I have a noob question - When finding clusters and producing dimensionality reduction (UMAP for example) in an experiment, is it relevant to regress out the sex of an individual? I don't really see a separation by sex in my samples, but they are so many that maybe there is some and it's just not that obvious. Or maybe these functions (FindClusters, RunUMAP) already take this in consideration??

I am just wondering how much variation could be coming from the sex chromosomes and if people usually take this in consideration (regress it out) since it's not covered in the tutorials seurat provide.

I can just try both and see how different they are, but I am looking for an experienced opinion so that I don't just settle my opinion from what I can see in this dataset (or if I see almost or the same reduction - is it important to keep the regressed version?).

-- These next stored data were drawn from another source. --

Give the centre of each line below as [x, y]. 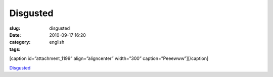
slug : [15, 28]
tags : [15, 49]
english [57, 42]
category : [20, 42]
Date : [15, 35]
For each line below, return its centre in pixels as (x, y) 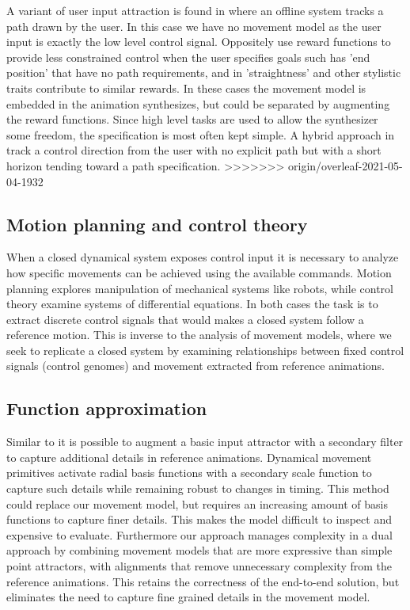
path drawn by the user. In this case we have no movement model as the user (194, 26)
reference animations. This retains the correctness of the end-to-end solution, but (203, 581)
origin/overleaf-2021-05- (345, 165)
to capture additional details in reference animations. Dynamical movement (189, 457)
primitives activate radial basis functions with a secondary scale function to (189, 473)
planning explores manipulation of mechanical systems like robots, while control (200, 288)
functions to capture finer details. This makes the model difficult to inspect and (199, 519)
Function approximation (107, 408)

If you do usually regress this out, is the RegressOut function from Seurat the way to go? If so, could you elaborate on how you scale the data after that?

Thank you!

If you have multiple samples, I suppose you're using some sort of batch correction / integration workflow (maybe even Seurat integration?). Depending on your workflow, the inter-sample differences might already be discarded by the batch correction / integration procedure. What you need to do is look at the sex differences between the samples on the UMAP before and after integration / batch correction. If some clusters do not align between female and male samples, is that what you expect based on the tissue under study? If it's not, try doing pseudo-bulk DGE testing between males and females, maybe there's some unknown biology you've just discovered.